Transmitral and pulmonary vein pulsed‐wave Doppler curves and early diastolic tissue Doppler velocity of mitral annulus (E') were assessed according to the ASE recommendations.26 Early diastolic velocity of transmitral flow (E) was divided by E' and used to classify LV diastolic function together with other diastolic parameters in 4 degrees, as proposed by Redfield et al.,27 of normal, mild dysfunction, moderate dysfunction, and severe dysfunction. Maximal left atrial volume was also computed from 2D apical 4‐chamber view using the area length method and was normalized for body surface area.
2.6. Statistical analysis
Data are reported as mean ±SD (medians and interquartile ranges for variables deviating from normality) or percentages.
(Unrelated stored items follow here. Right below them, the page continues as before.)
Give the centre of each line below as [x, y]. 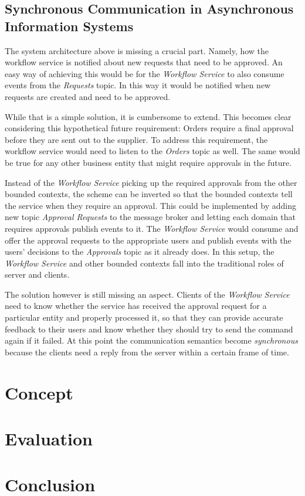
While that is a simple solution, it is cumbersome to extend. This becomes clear [148, 116]
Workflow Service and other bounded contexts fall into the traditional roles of [144, 263]
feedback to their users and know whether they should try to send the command [149, 329]
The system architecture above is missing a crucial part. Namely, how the [137, 50]
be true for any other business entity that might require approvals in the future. [148, 162]
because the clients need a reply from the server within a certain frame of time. [147, 352]
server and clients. [37, 274]
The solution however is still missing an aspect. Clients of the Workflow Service [147, 294]
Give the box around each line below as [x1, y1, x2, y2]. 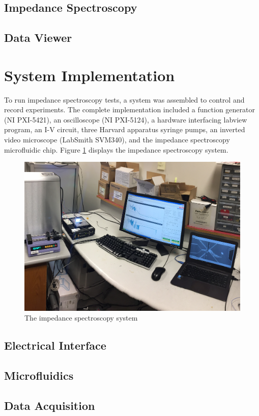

Unpaired Student t test and χ2 statistics were used for descriptive statistics. Between‐group comparisons of categorical and continuous variables were performed by χ2 test and analysis of variance (ANOVA), with comparison between each group by Scheffé test for unequal sample, as appropriate. The study population was stratified by status of normotensive at baseline; thus, the 194 normotensive RA patients were compared with 194 non‐RA matched controls. The prevalence of patients with concentric LV geometry, circumferential LVSD, and longitudinal LVSD (analyzed separately by sc‐MS and GLS, respectively) was calculated. Specific multivariable logistic regression analyses were performed to identify the factors independently related to these 3 conditions. Variables that were significantly related to concentric LV geometry, circumferential LVSD, or longitudinal LVSD in univariate tests (P <0.05) were included in the multivariate models.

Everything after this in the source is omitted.